## Items listed in a dataset

◇ ◇ ◇

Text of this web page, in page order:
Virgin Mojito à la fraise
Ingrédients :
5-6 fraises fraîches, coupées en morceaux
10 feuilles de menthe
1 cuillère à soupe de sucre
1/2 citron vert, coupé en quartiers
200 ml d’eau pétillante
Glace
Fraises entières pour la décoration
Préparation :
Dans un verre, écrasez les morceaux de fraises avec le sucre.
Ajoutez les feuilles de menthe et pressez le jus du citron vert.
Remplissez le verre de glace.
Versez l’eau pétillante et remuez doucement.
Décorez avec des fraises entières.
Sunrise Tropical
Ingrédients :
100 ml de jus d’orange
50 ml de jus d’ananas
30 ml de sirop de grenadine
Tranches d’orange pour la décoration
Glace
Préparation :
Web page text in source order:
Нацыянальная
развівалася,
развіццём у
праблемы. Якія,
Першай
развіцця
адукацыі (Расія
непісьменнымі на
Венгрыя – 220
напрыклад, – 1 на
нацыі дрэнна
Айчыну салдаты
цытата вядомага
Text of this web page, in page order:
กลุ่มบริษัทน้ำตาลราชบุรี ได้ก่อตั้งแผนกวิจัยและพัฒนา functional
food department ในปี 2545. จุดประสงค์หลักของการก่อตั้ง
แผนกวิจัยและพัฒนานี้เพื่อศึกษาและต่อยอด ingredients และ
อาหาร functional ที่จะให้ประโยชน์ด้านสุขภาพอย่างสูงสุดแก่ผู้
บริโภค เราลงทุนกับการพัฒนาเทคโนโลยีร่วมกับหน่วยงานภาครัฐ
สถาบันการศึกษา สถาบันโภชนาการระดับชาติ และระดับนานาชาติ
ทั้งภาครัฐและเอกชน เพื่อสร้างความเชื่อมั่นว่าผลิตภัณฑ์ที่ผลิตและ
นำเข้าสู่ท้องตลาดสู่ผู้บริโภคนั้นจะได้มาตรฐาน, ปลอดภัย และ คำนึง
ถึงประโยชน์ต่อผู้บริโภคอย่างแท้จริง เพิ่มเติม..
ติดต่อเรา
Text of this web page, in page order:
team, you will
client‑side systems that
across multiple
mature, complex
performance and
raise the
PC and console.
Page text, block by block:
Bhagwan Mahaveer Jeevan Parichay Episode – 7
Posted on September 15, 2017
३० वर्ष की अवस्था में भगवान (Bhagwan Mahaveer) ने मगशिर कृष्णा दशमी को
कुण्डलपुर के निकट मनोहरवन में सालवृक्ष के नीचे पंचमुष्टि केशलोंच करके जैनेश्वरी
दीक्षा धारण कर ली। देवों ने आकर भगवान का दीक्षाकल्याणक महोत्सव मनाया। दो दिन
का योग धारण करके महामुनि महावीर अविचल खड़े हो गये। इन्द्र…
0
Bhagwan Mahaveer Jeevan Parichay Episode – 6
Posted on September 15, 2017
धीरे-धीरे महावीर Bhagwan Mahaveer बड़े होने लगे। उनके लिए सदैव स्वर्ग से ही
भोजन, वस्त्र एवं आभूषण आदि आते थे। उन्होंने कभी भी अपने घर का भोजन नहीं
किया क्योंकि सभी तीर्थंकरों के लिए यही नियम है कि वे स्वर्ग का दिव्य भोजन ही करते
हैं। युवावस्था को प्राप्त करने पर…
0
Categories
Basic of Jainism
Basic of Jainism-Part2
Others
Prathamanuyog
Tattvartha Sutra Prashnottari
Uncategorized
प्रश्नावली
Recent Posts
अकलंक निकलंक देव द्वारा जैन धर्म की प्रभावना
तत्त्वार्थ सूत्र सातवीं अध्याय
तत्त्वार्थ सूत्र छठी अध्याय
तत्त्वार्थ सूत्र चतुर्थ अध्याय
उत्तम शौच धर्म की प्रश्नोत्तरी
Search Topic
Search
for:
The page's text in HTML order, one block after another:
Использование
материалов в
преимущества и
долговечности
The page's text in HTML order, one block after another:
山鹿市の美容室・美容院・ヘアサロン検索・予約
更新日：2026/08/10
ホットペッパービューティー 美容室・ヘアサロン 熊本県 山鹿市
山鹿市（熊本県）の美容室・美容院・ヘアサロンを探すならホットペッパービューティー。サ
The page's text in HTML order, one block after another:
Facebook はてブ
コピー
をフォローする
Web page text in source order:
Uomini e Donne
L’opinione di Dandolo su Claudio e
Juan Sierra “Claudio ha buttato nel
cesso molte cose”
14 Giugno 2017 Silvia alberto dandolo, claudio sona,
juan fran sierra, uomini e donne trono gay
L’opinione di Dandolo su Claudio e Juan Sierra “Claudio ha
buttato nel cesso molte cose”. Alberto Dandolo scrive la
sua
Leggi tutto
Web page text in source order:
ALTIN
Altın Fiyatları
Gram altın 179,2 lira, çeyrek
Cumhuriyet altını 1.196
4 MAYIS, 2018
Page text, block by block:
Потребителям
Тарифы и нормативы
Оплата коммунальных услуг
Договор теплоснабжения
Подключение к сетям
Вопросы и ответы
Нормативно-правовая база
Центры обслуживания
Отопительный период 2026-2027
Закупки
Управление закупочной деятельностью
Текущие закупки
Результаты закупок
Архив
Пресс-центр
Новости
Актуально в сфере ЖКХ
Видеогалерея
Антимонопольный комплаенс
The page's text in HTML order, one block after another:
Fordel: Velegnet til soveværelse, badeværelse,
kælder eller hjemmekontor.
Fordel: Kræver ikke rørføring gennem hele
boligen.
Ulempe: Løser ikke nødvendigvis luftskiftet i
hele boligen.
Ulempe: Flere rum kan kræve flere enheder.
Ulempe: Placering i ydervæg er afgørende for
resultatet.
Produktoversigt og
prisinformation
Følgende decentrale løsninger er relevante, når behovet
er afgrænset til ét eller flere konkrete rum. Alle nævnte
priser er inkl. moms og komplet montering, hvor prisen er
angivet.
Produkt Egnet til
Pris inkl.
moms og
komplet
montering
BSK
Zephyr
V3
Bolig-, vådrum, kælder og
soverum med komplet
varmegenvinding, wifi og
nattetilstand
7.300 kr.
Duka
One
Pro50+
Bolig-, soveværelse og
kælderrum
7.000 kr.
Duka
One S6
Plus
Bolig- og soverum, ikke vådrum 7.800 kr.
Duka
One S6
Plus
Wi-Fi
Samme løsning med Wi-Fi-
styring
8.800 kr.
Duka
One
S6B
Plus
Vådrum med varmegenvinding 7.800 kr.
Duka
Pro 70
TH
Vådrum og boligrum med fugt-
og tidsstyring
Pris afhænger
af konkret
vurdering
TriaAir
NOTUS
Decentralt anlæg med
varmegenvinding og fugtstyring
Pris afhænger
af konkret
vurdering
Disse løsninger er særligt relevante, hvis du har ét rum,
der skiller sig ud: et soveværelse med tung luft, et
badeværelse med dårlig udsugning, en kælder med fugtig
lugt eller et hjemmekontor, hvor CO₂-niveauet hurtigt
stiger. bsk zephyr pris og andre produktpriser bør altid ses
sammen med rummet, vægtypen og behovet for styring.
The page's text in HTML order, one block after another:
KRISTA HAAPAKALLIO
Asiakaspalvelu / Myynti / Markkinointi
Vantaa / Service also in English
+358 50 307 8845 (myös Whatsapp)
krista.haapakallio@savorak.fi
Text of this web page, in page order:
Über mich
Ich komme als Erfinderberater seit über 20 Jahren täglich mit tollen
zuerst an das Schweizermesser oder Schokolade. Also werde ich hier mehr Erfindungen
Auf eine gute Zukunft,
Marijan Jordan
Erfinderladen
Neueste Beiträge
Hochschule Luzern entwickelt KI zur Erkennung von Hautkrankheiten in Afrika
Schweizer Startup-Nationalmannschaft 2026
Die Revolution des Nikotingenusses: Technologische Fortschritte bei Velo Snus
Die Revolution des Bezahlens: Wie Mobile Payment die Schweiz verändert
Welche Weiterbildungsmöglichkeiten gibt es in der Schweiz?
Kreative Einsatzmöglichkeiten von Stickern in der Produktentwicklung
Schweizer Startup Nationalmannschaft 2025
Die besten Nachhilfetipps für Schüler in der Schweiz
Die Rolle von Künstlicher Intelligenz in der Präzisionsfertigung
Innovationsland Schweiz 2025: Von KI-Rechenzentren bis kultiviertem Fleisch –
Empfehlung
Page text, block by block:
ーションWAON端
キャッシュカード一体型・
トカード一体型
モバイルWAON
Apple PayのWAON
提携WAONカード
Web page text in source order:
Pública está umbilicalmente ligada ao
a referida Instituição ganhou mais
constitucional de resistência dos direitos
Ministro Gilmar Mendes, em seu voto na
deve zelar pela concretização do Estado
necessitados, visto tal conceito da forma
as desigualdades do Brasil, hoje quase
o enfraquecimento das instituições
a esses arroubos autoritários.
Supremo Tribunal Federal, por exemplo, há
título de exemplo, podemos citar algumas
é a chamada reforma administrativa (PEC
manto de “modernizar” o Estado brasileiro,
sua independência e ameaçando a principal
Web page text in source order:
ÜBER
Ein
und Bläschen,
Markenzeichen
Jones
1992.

◇ ◇ ◇

Each line of the records, from the opening one through the line holding "50 ml de jus d’ananas", should be restated word for word, with nothing else in the answer.

## Answer to this problem
Text of this web page, in page order:
Virgin Mojito à la fraise
Ingrédients :
5-6 fraises fraîches, coupées en morceaux
10 feuilles de menthe
1 cuillère à soupe de sucre
1/2 citron vert, coupé en quartiers
200 ml d’eau pétillante
Glace
Fraises entières pour la décoration
Préparation :
Dans un verre, écrasez les morceaux de fraises avec le sucre.
Ajoutez les feuilles de menthe et pressez le jus du citron vert.
Remplissez le verre de glace.
Versez l’eau pétillante et remuez doucement.
Décorez avec des fraises entières.
Sunrise Tropical
Ingrédients :
100 ml de jus d’orange
50 ml de jus d’ananas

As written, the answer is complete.